Silicon Valley ve American Horror Story gibi popüler dizilerde oynadığı rollerle tanınan Matt Ross’un yazıp yönettiği Kaptan Fantastik (Captain Fantastic) 6 çocuğuyla orman kıyısında yaşayan ve onları doğanın kanunlarıyla yetiştirmeye ahdetmiş bir babanın hikayesini anlatıyor. Hayvan avlamayı, yetmedi o hayvanı yüzüp parçalara ayırmayı ve pişirmeyi öğreten, dağcılıktan ileri derecede yoga eğitimine dek bedenlerini geliştirecek türlü antrenmanı yaptıran ve her birine verdiği kitaplarla entelektüel gelişimlerini bizzat üstlenen baba (Viggo Mortensen) bir süredir hastanede olan eşinin intiharıyla sarsılacak ve tüm çocuklarını da yanına alarak yola düşecektir. Amaçları cenaze için New Mexico’ya gitmek ve becerebilirlerse annelerini kurtarıp kendi inanışı olan Budist öğretilerine göre yakılmasını sağlamaktır. Ne var ki, her unutulmaz yolculukta olduğu gibi burada da hiç bir şey tam da planlandığı gibi gitmeyecektir.

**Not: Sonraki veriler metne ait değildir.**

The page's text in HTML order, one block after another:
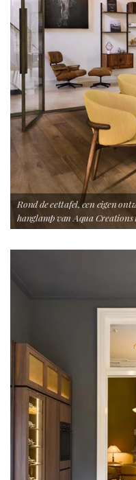
Rond de eettafel, een eigen
hanglamp van Aqua Creations
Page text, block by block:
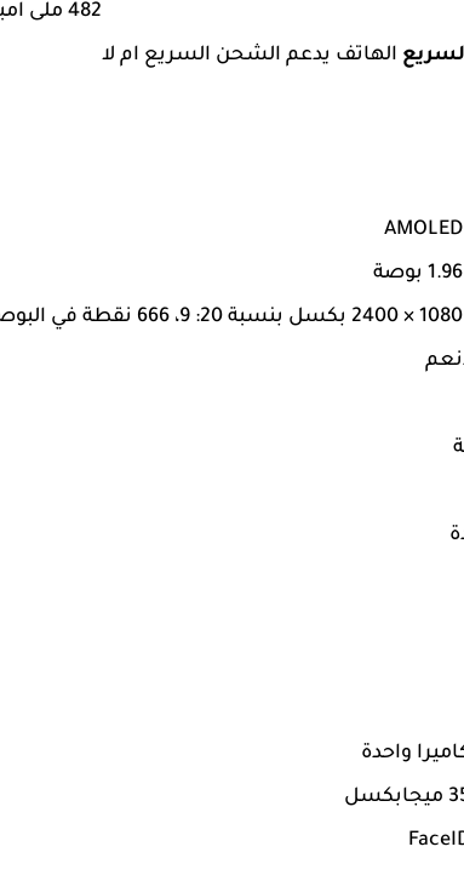
482 ملى امبير
الهاتف يدعم الشحن السريع ام لا
AMOLED
1.96 بوصة
1080 × 2400 بكسل بنسبة 20: 9، 666 نقطة في البوصة
نعم
واحدة

Tüketim merkezli kapitalist sistemin dayattığı kent hayatını reddedip doğaya sığınan Cash ailesinin hikayesinde karşı kültürün izini sürdüğümüz bir çok hoş detay var. Bir kutlama yapılacağında “Noam Chomsky Günü” ilan ediliyor örneğin. Bir başka sahnede de markete gidip “yiyecekleri özgürleştirme” operasyonu çerçevesinde dört başı mamur bir planla para ödemeden çıktıklarını görüyoruz. Tüm bunlar incelikli bir mizahın eşliğinde kurgulanmış sahneler ama herhalde en komiği ailenin büyük oğlunun artık Troçkist değil de Maocu olduğunu ifade ettiği bölüm olsa gerek. Hikayenin yol filmine evrildiği bölümdeyse hem kendi hem de eşinin ailesiyle çatıştığı anlar şekillendiriyor Kaptan Fantastik’in gidişatını. Burada alternatif yaşam anlayışları test ediliyor bir anlamda ve bu testlerin bir kısmını kolaylıkla alt ederken bir kısmında çözümsüzlüğe düşüp yılma noktasına kadar geliyorlar.

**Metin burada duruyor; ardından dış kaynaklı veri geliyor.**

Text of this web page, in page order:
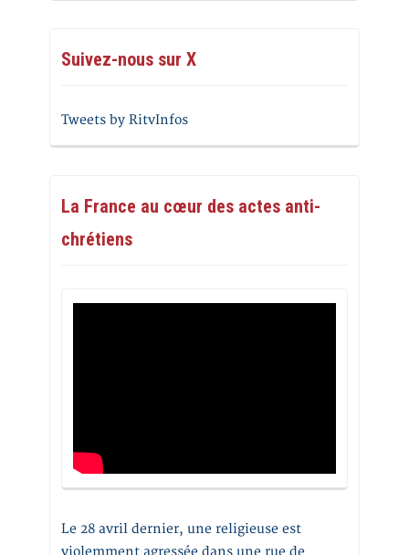
Suivez-nous sur X
Tweets by RitvInfos
La France au cœur des actes anti-
chrétiens
Le 28 avril dernier, une religieuse est
violemment agressée dans une rue de
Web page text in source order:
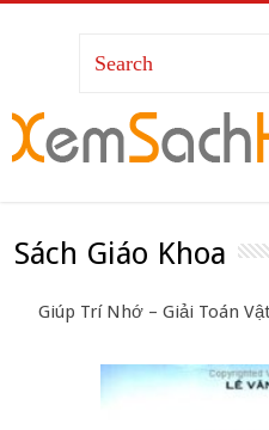
Sách Giáo Khoa
Giúp Trí Nhớ – Giải Toán
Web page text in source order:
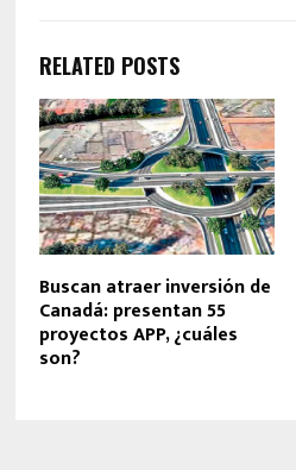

Bir sebepten modern hayatın kendilerine dayatılan nimetlerini (ya da nimet görünümündeki zehrini) reddederek kendi cennetlerini kurmak için doğaya dönen bireylerin hikayelerini anlatan başka filmler de var. Sean Penn imzalı Into The Wild akla ilk gelen örneklerden biri. Farklı bir düzlemde de olsa bu yıl Adana Film Festivali’nde büyük ödülü alan Reha Erdem imzalı Koca Dünya’yı da bu sınıfa sokabiliriz. Orada da var olmaya çabaladıkları acımasız dünyadan kaçarak doğaya sığınan iki çocuğun hikayesini izlemiştik. Onların bilinçli bir felsefesi yoktu belki ama kaçış noktaları aslında çok da farklı ve uzak değildi. Matt Ross’un filmindeyse karakterlerin sistemle bir noktada uzlaştığını görüp isyan etsek de, o uzlaşmanın sistem lehine değil de her biri kendi yollarını çizmeye kararlı aile bireyleri lehine olduğu teyit ediyoruz. Bu fazlasıyla idealize final ne kadar gerçekçi gelir size bilemeyiz ama “başka bir dünya mümkün” diyebilmek adına Matt Ross’a alkış tutmak ve türlü duyguları hakkını vererek bize yaşatan filme dair olumlu düşünceler beslemek için çok sebebimiz var. Biri de “Sweet Child o’ Mine”, görünce anlayacaksınız.